- [TASK GOAL]:
Go through the entries below and retype them exactly, omitting each picture.

- [RECORDED DATA]:
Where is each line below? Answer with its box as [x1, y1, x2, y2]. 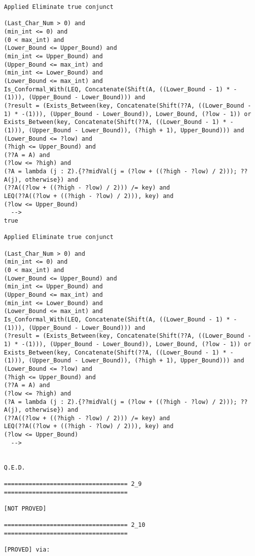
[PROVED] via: [4, 546, 50, 554]
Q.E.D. [4, 464, 25, 471]
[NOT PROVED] [4, 505, 46, 513]
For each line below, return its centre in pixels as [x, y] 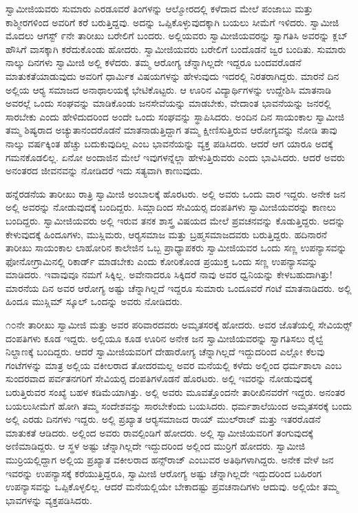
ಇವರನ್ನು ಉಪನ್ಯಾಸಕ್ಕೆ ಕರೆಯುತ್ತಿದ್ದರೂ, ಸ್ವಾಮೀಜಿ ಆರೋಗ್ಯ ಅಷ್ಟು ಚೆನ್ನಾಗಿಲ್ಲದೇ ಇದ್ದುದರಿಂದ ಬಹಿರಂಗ [164, 473]
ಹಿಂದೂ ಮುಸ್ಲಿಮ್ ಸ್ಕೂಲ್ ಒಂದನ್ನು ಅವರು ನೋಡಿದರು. [94, 301]
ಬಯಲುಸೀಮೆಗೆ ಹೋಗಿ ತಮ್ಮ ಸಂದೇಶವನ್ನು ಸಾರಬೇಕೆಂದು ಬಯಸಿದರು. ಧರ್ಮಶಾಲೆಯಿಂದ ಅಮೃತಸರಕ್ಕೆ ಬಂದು [179, 405]
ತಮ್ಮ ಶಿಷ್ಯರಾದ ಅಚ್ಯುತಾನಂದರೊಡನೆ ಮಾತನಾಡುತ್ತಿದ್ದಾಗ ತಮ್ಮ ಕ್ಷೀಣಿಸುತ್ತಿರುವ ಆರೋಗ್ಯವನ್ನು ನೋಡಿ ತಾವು [171, 130]
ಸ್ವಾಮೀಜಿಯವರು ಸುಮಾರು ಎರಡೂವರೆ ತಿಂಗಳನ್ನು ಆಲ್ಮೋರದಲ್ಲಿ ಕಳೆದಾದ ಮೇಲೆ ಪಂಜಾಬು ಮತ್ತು [159, 8]
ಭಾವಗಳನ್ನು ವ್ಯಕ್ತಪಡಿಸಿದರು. [49, 500]
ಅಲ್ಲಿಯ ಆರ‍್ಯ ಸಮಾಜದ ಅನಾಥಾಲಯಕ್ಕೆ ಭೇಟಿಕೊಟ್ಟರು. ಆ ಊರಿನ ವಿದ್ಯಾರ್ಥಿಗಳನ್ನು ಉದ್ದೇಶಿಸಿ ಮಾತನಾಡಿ [169, 89]
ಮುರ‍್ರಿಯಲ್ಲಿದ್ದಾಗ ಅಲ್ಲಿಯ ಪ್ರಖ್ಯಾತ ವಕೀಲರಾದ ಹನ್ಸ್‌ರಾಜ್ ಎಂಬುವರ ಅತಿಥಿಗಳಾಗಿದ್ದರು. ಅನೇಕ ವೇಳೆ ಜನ [170, 459]
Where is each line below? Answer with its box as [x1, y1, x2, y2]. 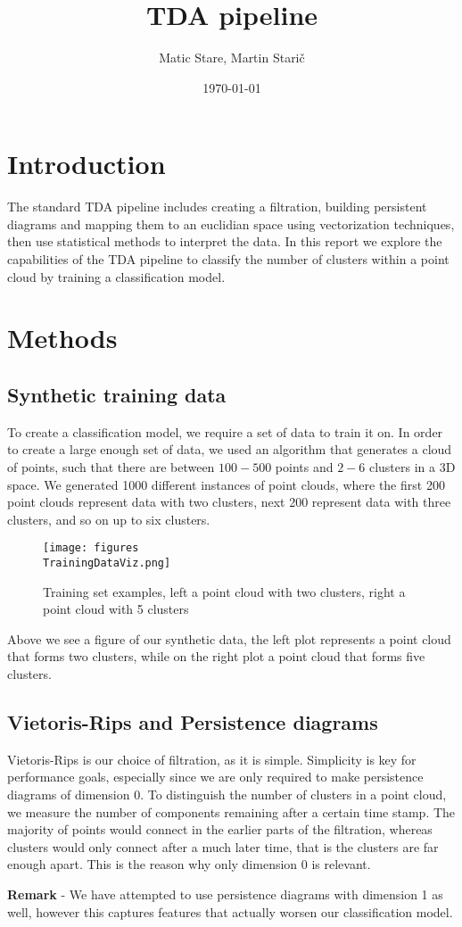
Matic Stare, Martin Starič [159, 48, 305, 67]
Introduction [7, 145, 166, 182]
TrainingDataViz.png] [43, 557, 171, 570]
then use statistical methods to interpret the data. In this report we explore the [7, 232, 442, 251]
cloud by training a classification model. [7, 267, 226, 286]
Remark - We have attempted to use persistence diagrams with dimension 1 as [7, 885, 443, 903]
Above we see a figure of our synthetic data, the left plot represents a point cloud [7, 629, 451, 648]
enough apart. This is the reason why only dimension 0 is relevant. [7, 855, 371, 873]
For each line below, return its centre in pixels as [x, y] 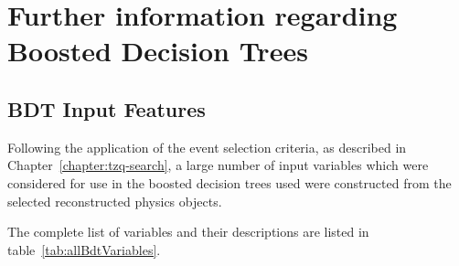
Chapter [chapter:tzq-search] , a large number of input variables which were [218, 165]
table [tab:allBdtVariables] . [84, 249]
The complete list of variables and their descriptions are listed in [188, 232]
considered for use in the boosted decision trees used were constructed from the [229, 182]
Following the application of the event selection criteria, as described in [207, 147]
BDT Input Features [107, 108]
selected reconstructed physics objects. [115, 201]
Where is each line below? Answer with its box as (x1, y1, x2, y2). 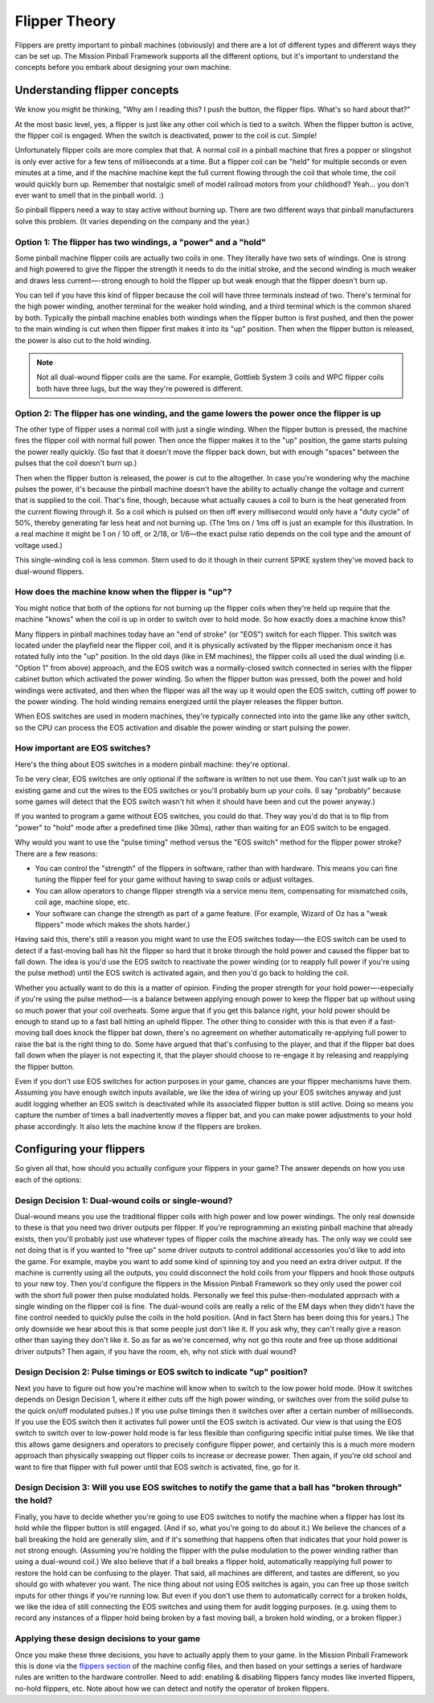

- [WRITTEN REPLY]:
Where is each line below? Answer with its box as [x1, y1, x2, y2]. 
[PROVED] via: [4, 546, 50, 554]
Q.E.D. [4, 464, 25, 471]
[NOT PROVED] [4, 505, 46, 513]
For each line below, return its centre in pixels as [x, y] 
ಇವರನ್ನು ಉಪನ್ಯಾಸಕ್ಕೆ ಕರೆಯುತ್ತಿದ್ದರೂ, ಸ್ವಾಮೀಜಿ ಆರೋಗ್ಯ ಅಷ್ಟು ಚೆನ್ನಾಗಿಲ್ಲದೇ ಇದ್ದುದರಿಂದ ಬಹಿರಂಗ [164, 473]
ಹಿಂದೂ ಮುಸ್ಲಿಮ್ ಸ್ಕೂಲ್ ಒಂದನ್ನು ಅವರು ನೋಡಿದರು. [94, 301]
ಬಯಲುಸೀಮೆಗೆ ಹೋಗಿ ತಮ್ಮ ಸಂದೇಶವನ್ನು ಸಾರಬೇಕೆಂದು ಬಯಸಿದರು. ಧರ್ಮಶಾಲೆಯಿಂದ ಅಮೃತಸರಕ್ಕೆ ಬಂದು [179, 405]
ತಮ್ಮ ಶಿಷ್ಯರಾದ ಅಚ್ಯುತಾನಂದರೊಡನೆ ಮಾತನಾಡುತ್ತಿದ್ದಾಗ ತಮ್ಮ ಕ್ಷೀಣಿಸುತ್ತಿರುವ ಆರೋಗ್ಯವನ್ನು ನೋಡಿ ತಾವು [171, 130]
ಸ್ವಾಮೀಜಿಯವರು ಸುಮಾರು ಎರಡೂವರೆ ತಿಂಗಳನ್ನು ಆಲ್ಮೋರದಲ್ಲಿ ಕಳೆದಾದ ಮೇಲೆ ಪಂಜಾಬು ಮತ್ತು [159, 8]
ಭಾವಗಳನ್ನು ವ್ಯಕ್ತಪಡಿಸಿದರು. [49, 500]
ಅಲ್ಲಿಯ ಆರ‍್ಯ ಸಮಾಜದ ಅನಾಥಾಲಯಕ್ಕೆ ಭೇಟಿಕೊಟ್ಟರು. ಆ ಊರಿನ ವಿದ್ಯಾರ್ಥಿಗಳನ್ನು ಉದ್ದೇಶಿಸಿ ಮಾತನಾಡಿ [169, 89]
ಮುರ‍್ರಿಯಲ್ಲಿದ್ದಾಗ ಅಲ್ಲಿಯ ಪ್ರಖ್ಯಾತ ವಕೀಲರಾದ ಹನ್ಸ್‌ರಾಜ್ ಎಂಬುವರ ಅತಿಥಿಗಳಾಗಿದ್ದರು. ಅನೇಕ ವೇಳೆ ಜನ [170, 459]
Where is each line below? Answer with its box as [x1, y1, x2, y2]. 
Matic Stare, Martin Starič [159, 48, 305, 67]
Introduction [7, 145, 166, 182]
TrainingDataViz.png] [43, 557, 171, 570]
then use statistical methods to interpret the data. In this report we explore the [7, 232, 442, 251]
cloud by training a classification model. [7, 267, 226, 286]
Remark - We have attempted to use persistence diagrams with dimension 1 as [7, 885, 443, 903]
Above we see a figure of our synthetic data, the left plot represents a point cloud [7, 629, 451, 648]
enough apart. This is the reason why only dimension 0 is relevant. [7, 855, 371, 873]
For each line below, return its centre in pixels as [x, y] 
Chapter [chapter:tzq-search] , a large number of input variables which were [218, 165]
table [tab:allBdtVariables] . [84, 249]
The complete list of variables and their descriptions are listed in [188, 232]
considered for use in the boosted decision trees used were constructed from the [229, 182]
Following the application of the event selection criteria, as described in [207, 147]
BDT Input Features [107, 108]
selected reconstructed physics objects. [115, 201]
Where is each line below? Answer with its box as (x1, y1, x2, y2). 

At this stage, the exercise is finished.